My observations is that all but the best documented and controlled (bright) data is subject to unexpected changes in quality. There is a constant need for regular evaluation or scrutiny of all data to assure that they remain representative of the real world.
Compared with big data solutions used and being developed for law enforcement and health care, the project I worked on was very small involving only a few terabytes of data with about a dozen different sources. Despite the small size, I had no problem finding on a weekly basis significant unexpected qualitative changes in data that needed immediate attention. These problems occurred even though all of the systems were working properly. The data itself degraded.
Based on that experience, I would expect much larger projects to need even larger data science teams to manage the incoming data. This is behind-the-scenes labor unrelated to the primary mission of the project represented by analysts running reports. This labor is careful analysis of the data to be sure the supposed observations continue to relate precisely to the real world.
As I mentioned, most of the data available in big data stores have some kind of problem associated with them. The best possible data (that I call bright data) is actually very rare.

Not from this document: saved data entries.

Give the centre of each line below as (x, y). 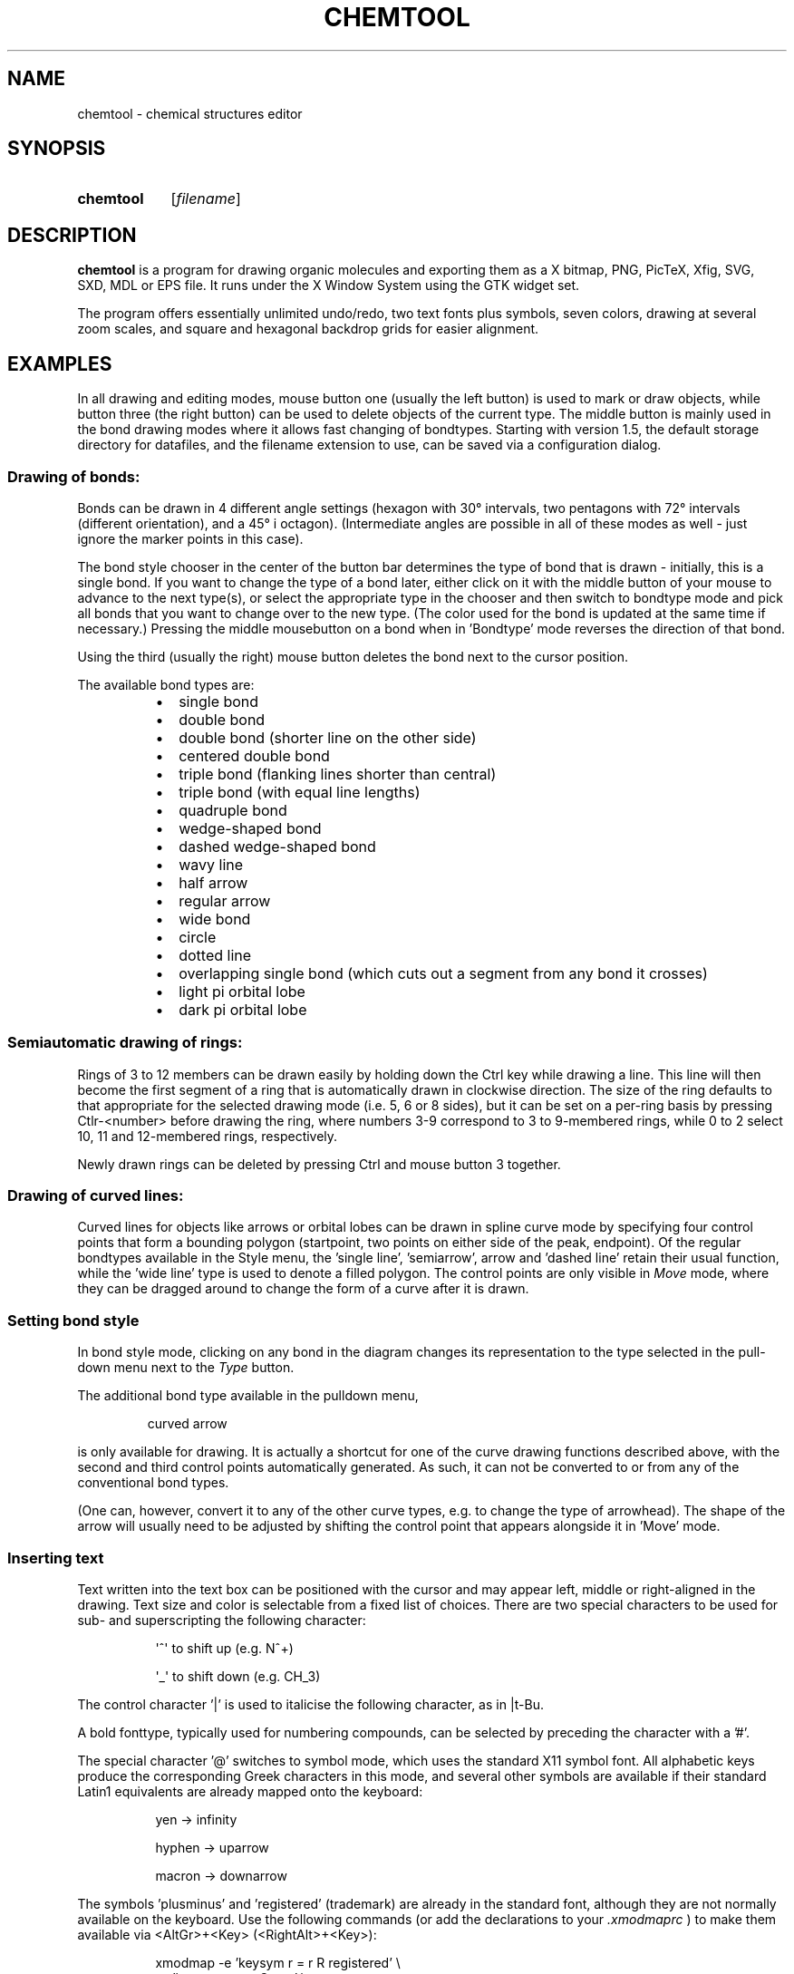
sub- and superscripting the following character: (222, 1620)
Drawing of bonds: (74, 476)
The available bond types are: (166, 684)
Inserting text (56, 1558)
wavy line (211, 864)
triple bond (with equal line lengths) (300, 792)
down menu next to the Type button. (186, 1368)
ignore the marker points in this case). (190, 538)

An example of what I would consider to be very bright data is the police radar used to enforce speed limits. Radar technology itself is very mature technology and has a long track record of very precise measurements. In addition, the components have improved with solid state technologies with very tight tolerances and accuracy. The use of radar to measure relatively constant speed vehicles would seem to be very simple compared with its successful applications in far more challenging scenarios. At least to me, this would appear to be very reliable data.
Yet, radar data is frequently challenged in court as possibly being wrong. The challenges are often successful if there is lack of proof that the equipment was very recently calibrated, and that the operator was recently certified in its use.

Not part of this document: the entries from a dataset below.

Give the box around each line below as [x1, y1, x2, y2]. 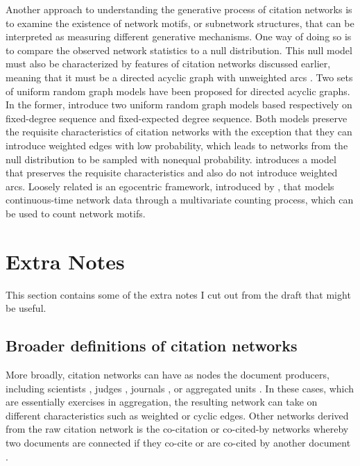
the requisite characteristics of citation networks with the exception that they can [6, 124, 352, 139]
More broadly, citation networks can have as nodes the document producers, [6, 367, 329, 382]
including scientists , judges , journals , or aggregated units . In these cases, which [6, 381, 354, 395]
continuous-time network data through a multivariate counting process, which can [6, 192, 354, 207]
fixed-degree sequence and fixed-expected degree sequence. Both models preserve [6, 110, 348, 125]
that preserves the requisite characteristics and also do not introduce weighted [6, 165, 338, 180]
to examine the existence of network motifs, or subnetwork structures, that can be [6, 15, 354, 30]
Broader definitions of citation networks [6, 335, 298, 356]
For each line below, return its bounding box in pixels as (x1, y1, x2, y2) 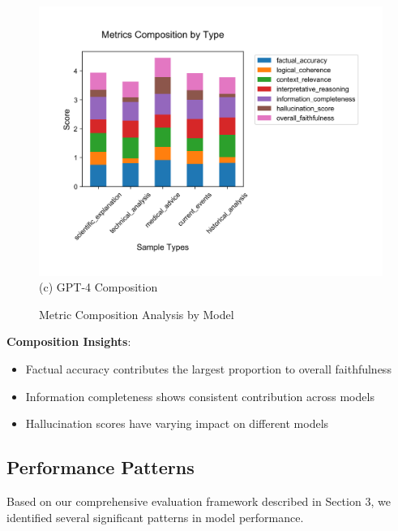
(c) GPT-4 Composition (39, 278, 158, 296)
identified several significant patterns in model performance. (6, 508, 304, 525)
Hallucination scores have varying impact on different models (25, 415, 329, 432)
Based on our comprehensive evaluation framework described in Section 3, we (6, 493, 391, 510)
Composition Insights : (6, 333, 131, 350)
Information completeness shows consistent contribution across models (25, 387, 374, 404)
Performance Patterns (6, 455, 195, 480)
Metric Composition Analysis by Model (39, 305, 234, 322)
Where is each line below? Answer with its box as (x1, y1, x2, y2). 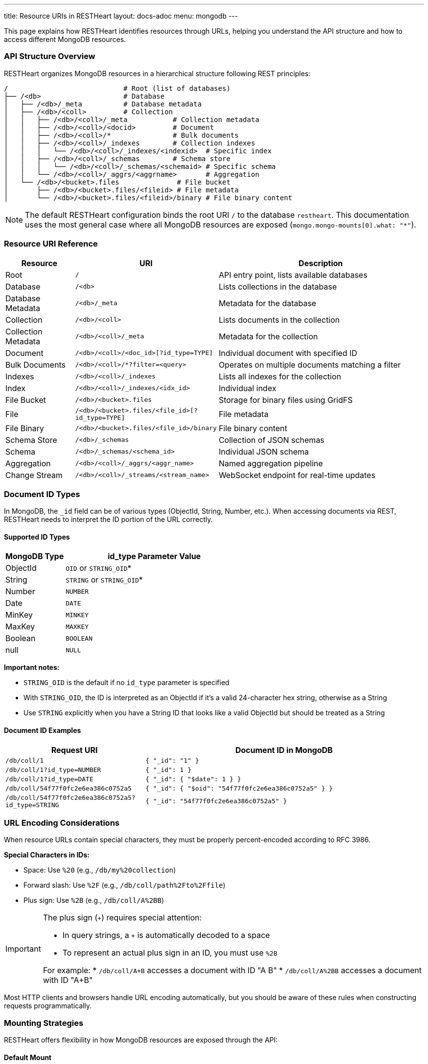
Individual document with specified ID (218, 348, 358, 358)
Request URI (51, 745, 98, 755)
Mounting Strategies (4, 1018, 84, 1028)
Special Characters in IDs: (4, 851, 90, 859)
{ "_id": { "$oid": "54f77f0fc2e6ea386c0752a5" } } (145, 784, 333, 792)
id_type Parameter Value (107, 551, 201, 562)
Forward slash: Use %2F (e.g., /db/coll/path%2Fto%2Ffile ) (23, 881, 226, 890)
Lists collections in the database (218, 281, 337, 292)
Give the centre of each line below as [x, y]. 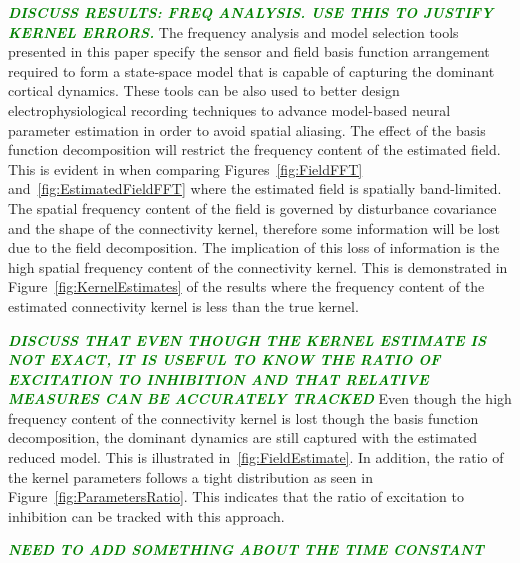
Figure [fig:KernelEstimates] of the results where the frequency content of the [246, 286]
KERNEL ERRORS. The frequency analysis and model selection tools [233, 31]
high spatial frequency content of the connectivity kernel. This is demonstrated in [258, 266]
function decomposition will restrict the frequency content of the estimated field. [254, 149]
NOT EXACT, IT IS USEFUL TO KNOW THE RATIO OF [224, 359]
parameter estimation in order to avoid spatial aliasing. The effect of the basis [247, 129]
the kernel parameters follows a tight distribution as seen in [190, 476]
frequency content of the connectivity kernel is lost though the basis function [243, 417]

In courts we have very high standard for quality of data admissible as evidence. If something as robust as radar can be shown to have a reasonable doubt, then certainly most other types of data is subject to even more doubt.
The court standard is applicable to the above examples because they involve individuals. Using big data for law enforcement or for provisioning health care to individuals should subject all of the big data to the same high standards as the court demands for simple radar data used in prosecuting traffic violations.
To be usable in these contexts, all of the data in the big data store should be subject to the same rigorous and recurring scrutiny to confirm that the data continues to accurately represent reality.
Just like the radar example, this requires an investment in recurring labor to calibrate equipment and train operators. Radar data for a single traffic stop is tiny in comparison to the scale of big data systems.
I very much doubt this systems invest in routine data scrutiny at a comparable level of diligence we require of traffic radars.